| Prompt |
Filter the records down to the lines that hold the word "time", and copy each of those lines.

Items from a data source
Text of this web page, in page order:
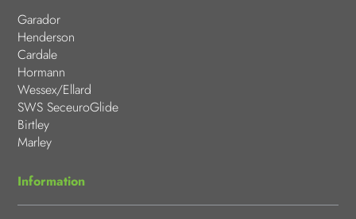
Garador
Henderson
Cardale
Hormann
Wessex/Ellard
SWS SeceuroGlide
Birtley
Marley
Information
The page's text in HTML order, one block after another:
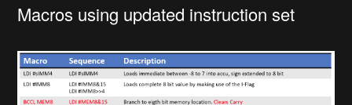
Macros using updated instruction set
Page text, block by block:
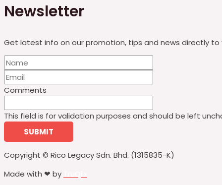
Newsletter
Get latest info on our promotion, tips and news directly to
Comments
This field is for validation purposes and should be left
Copyright © Rico Legacy Sdn. Bhd. (1315835-K)
Made with ❤ by
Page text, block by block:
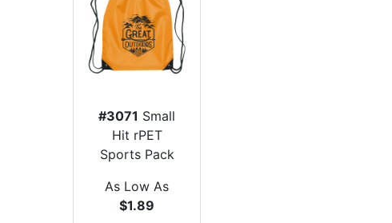
#3071 Small
Hit rPET
Sports Pack
As Low As
$1.89
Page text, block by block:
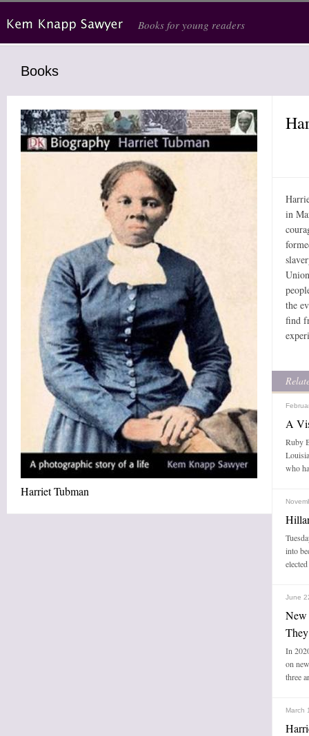
Books for young readers
Books
Harriet Tubman
in
the
find
A
Ruby
who
into
June
New
In
on
three
March
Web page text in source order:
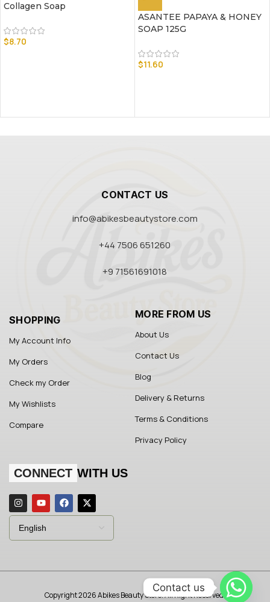
Collagen Soap
$8.70
ASANTEE PAPAYA & HONEY
SOAP 125G
$11.60
CONTACT US
info@abikesbeautystore.com
+44 7506 651260
+9 71561691018
SHOPPING
My Account Info
My Orders
Check my Order
My Wishlists
Compare
MORE FROM US
About Us
Contact Us
Blog
Delivery & Returns
Terms & Conditions
Privacy Policy
CONNECT WITH US
Copyright 2026 Abikes Beauty Store. All Right Reserved.
Contact us
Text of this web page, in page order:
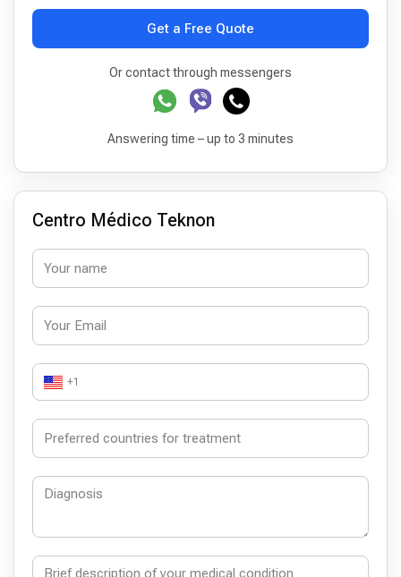
Get a Free Quote
Or contact through messengers
Answering time – up to 3 minutes
Centro Médico Teknon
+1
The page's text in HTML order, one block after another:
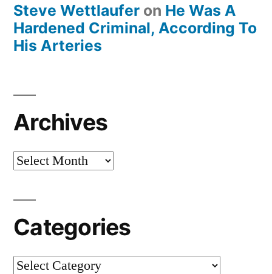
Steve Wettlaufer on He Was A
Hardened Criminal, According To
His Arteries
Archives
Archives
Categories
Categories
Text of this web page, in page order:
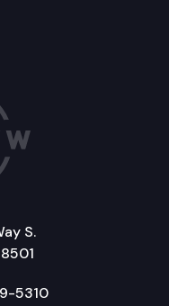
S.
5310
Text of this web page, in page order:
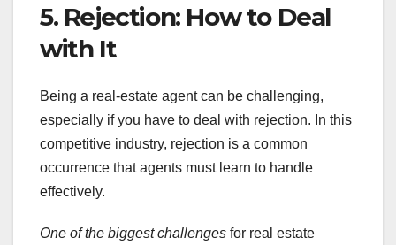
5. Rejection: How to Deal
with It
Being a real-estate agent can be challenging,
especially if you have to deal with rejection. In this
competitive industry, rejection is a common
occurrence that agents must learn to handle
effectively.
One of the biggest challenges for real estate
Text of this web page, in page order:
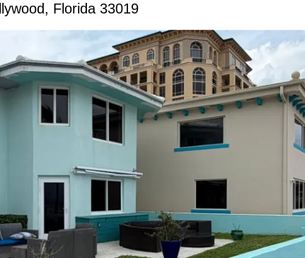
Florida 33019
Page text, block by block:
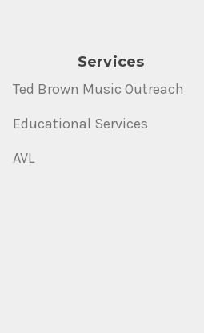
Services
Ted Brown Music Outreach
Educational Services
AVL
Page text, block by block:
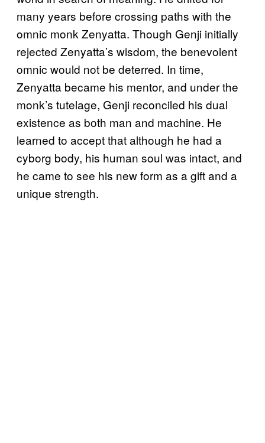
many years before crossing paths with the
omnic monk Zenyatta. Though Genji initially
rejected Zenyatta’s wisdom, the benevolent
omnic would not be deterred. In time,
Zenyatta became his mentor, and under the
monk’s tutelage, Genji reconciled his dual
existence as both man and machine. He
learned to accept that although he had a
cyborg body, his human soul was intact, and
he came to see his new form as a gift and a
unique strength.
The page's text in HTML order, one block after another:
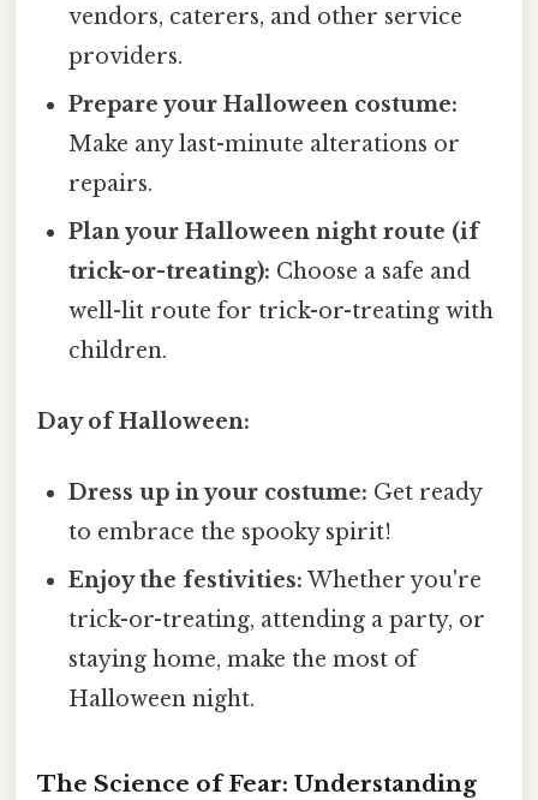
vendors, caterers, and other service
providers.
Prepare your Halloween costume:
Make any last-minute alterations or
repairs.
Plan your Halloween night route (if
trick-or-treating): Choose a safe and
well-lit route for trick-or-treating with
children.
Day of Halloween:
Dress up in your costume: Get ready
to embrace the spooky spirit!
Enjoy the festivities: Whether you're
trick-or-treating, attending a party, or
staying home, make the most of
Halloween night.
The Science of Fear: Understanding
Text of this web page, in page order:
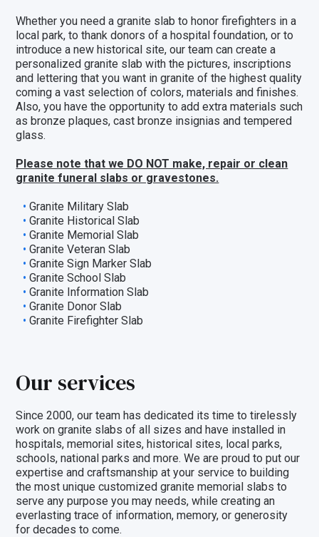
Whether you need a granite slab to honor firefighters in a
local park, to thank donors of a hospital foundation, or to
introduce a new historical site, our team can create a
personalized granite slab with the pictures, inscriptions
and lettering that you want in granite of the highest quality
coming a vast selection of colors,materials and finishes.
Also, you have the opportunity to add extra materials such
asbronze plaques,cast bronze insignias andtempered
glass.
Please note that we DO NOT make, repair or clean
granite funeral slabs or gravestones.
Granite Military Slab
Granite Historical Slab
Granite Memorial Slab
Granite Veteran Slab
Granite Sign Marker Slab
Granite School Slab
Granite Information Slab
Granite Donor Slab
Granite Firefighter Slab
Our services
Since 2000, our team has dedicated its time to tirelessly
work on granite slabs of all sizes and have installed in
hospitals, memorial sites, historical sites, local parks,
schools, national parks and more. We are proud to put our
expertise and craftsmanship at your service to building
the most unique customized granite memorial slabs to
serve any purpose you may needs, while creating an
everlasting trace of information, memory, or generosity
for decades to come.
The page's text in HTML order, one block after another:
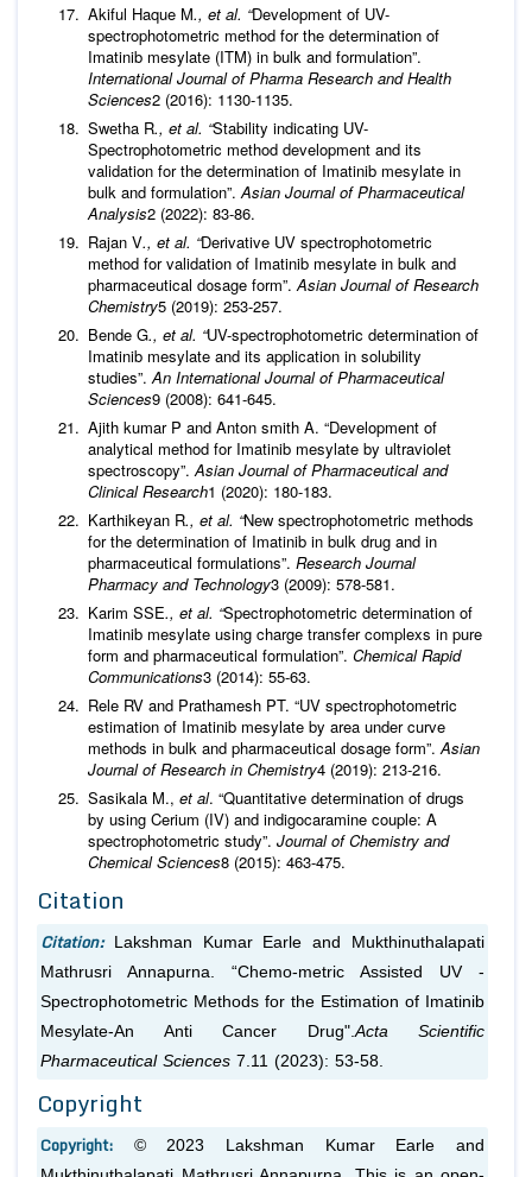
Akiful Haque M., et al. “Development of UV-
spectrophotometric method for the determination of
Imatinib mesylate (ITM) in bulk and formulation”.
International Journal of Pharma Research and Health
Sciences2 (2016): 1130-1135.
Swetha R., et al. “Stability indicating UV-
Spectrophotometric method development and its
validation for the determination of Imatinib mesylate in
bulk and formulation”.Asian Journal of Pharmaceutical
Analysis2 (2022): 83-86.
Rajan V., et al. “Derivative UV spectrophotometric
method for validation of Imatinib mesylate in bulk and
pharmaceutical dosage form”.Asian Journal of Research
Chemistry5 (2019): 253-257.
Bende G., et al. “UV-spectrophotometric determination of
Imatinib mesylate and its application in solubility
studies”.An International Journal of Pharmaceutical
Sciences9 (2008): 641-645.
Ajith kumar P and Anton smith A. “Development of
analytical method for Imatinib mesylate by ultraviolet
spectroscopy”.Asian Journal of Pharmaceutical and
Clinical Research1 (2020): 180-183.
Karthikeyan R., et al. “New spectrophotometric methods
for the determination of Imatinib in bulk drug and in
pharmaceutical formulations”. Research Journal
Pharmacy and Technology3 (2009): 578-581.
Karim SSE., et al. “Spectrophotometric determination of
Imatinib mesylate using charge transfer complexs in pure
form and pharmaceutical formulation”. Chemical Rapid
Communications3 (2014): 55-63.
Rele RV and Prathamesh PT. “UV spectrophotometric
estimation of Imatinib mesylate by area under curve
methods in bulk and pharmaceutical dosage form”.Asian
Journal of Research in Chemistry4 (2019): 213-216.
Sasikala M., et al. “Quantitative determination of drugs
by using Cerium (IV) and indigocaramine couple: A
spectrophotometric study”. Journal of Chemistry and
Chemical Sciences8 (2015): 463-475.
Citation
Citation:
Lakshman Kumar Earle and Mukthinuthalapati
Mathrusri Annapurna. “Chemo-metric Assisted UV -
Spectrophotometric Methods for the Estimation of Imatinib
Mesylate-An Anti Cancer Drug". Acta Scientific
Pharmaceutical Sciences 7.11 (2023): 53-58.
Copyright
Copyright:
© 2023 Lakshman Kumar Earle and

| Problem solution |
Answering time – up to 3 minutes
omnic would not be deterred. In time,
Since 2000, our team has dedicated its time to tirelessly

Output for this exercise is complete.